The number of refugees in Syria amounted to 6.5 million people, and in neighboring countries there were almost 3 million.

The example with Syria has shown once again that those who do not make concessions with the U.S. get war, either directly or unleashed by the hands of allies and mercenaries. The example of Ukraine shows that those who make concessions get stabbed in the back, in violation of all agreements.

Playing with American slang, we can say that messing around with democracy American-style is a lose-lose situation for other countries: you lose in any case.

Democratic Export/Import

The death of civilians, humanitarian disasters, refugees, disruption of social and life support systems, environmental destruction, erasing settlements from the face of earth, ethnic and religious wars and conflicts, economic decline, the dominance of banditry, the growth of all kinds of criminal business, exorbitant corruption — all of these are not declarative, but real, results of “exporting democracy” American style.

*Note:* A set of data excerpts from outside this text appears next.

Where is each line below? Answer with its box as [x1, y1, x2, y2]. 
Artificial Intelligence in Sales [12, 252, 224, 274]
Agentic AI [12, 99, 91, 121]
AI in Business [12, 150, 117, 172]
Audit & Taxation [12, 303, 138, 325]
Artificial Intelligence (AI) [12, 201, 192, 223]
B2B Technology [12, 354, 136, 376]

And the main reason for this export is the thirst for resources. In many cases, it is oil or other natural resources. In others, it is the establishment of a military bridgehead or geopolitical influence.

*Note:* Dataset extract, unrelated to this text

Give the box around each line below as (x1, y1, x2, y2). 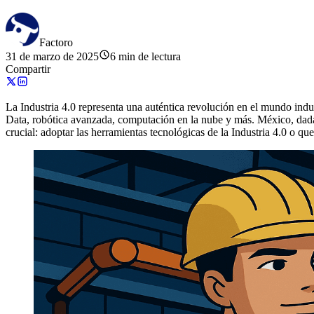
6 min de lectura (110, 50, 181, 62)
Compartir (6, 62, 50, 75)
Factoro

Many experts believe that in the second half of the twentieth century, the U.S. economy is functioning only due to the accumulation of public debt. During the presidency of Barack Obama, it has exceeded 100 percent of GDP.

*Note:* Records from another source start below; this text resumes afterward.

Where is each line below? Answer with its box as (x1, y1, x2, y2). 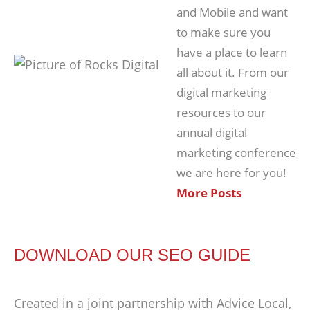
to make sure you (176, 24, 271, 41)
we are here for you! (176, 165, 286, 181)
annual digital (176, 125, 247, 141)
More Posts (176, 185, 241, 201)
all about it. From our (176, 64, 289, 81)
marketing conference (176, 145, 296, 161)
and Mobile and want (176, 4, 288, 21)
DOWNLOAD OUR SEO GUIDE (14, 246, 250, 265)
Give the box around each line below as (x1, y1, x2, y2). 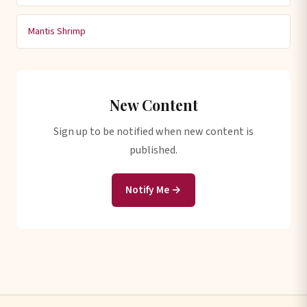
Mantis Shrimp (28, 24, 86, 38)
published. (130, 143, 177, 158)
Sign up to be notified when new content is (53, 124, 254, 139)
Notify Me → (125, 182, 182, 197)
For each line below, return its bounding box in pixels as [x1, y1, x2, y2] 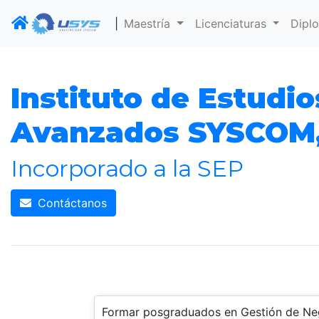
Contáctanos [34, 196, 107, 211]
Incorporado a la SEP [11, 155, 244, 183]
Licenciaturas [194, 16, 270, 31]
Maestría [124, 16, 174, 31]

It is obvious that the U.S. economy is heading for default; the only question is when it will happen. This is where the logic of stimulating the economy by military means comes into force. It is quite simple: The incitement of war and instability in various regions of the world contributes to the flight of capital from these regions into the United States. Besides, military spending is a classic way to support demand during the crisis.

Perhaps such pieces of the puzzle are still difficult to put together for the world community. So wide is the geographical coverage of U.S. intervention — from Vietnam to Iraq, from Egypt to Ukraine. So different are the methods of intervention — from the armed interventions and “allied operations” to “the leadership around the corner” and the organization of “Maidans.” All of this, of course, occurs under the beautiful slogan of democracy for all.

But the world is beginning to understand the truth: According to a WIN/Gallup survey from Dec. 30, 2013, that was conducted in 68 countries, 24 percent of respondents believe that the U.S. is the greatest threat to world peace. For comparison, the U.S. is followed by Pakistan at eight percent and Israel at five percent. After the events in Ukraine and Crimea, the U.S. seeks to portray the threat allegedly posed by Russia, “frightening” Belarus and Kazakhstan. However, given all the above, it is unlikely that the U.S. will succeed.

*Translator’s Note: Arab Spring is a term for the revolutionary wave of demonstrations and protests (both non-violent and violent), riots, and civil wars in the Arab world that began on Dec. 18, 2010.

**Translator’s Note: Rambouillet Agreement is a peace agreement between the Federal Republic of Yugoslavia and the Albanian majority population of Kosovo that was drafted by NATO. The significance of the agreement is in the fact that Yugoslavia refused to accept it, which NATO used as justification to start the Kosovo War.

***Editor’s Note: This quotation, accurately translated, could not be sourced.

****Translator’s Note: Color Revolutions here refers to various related movements that developed in Eastern Europe.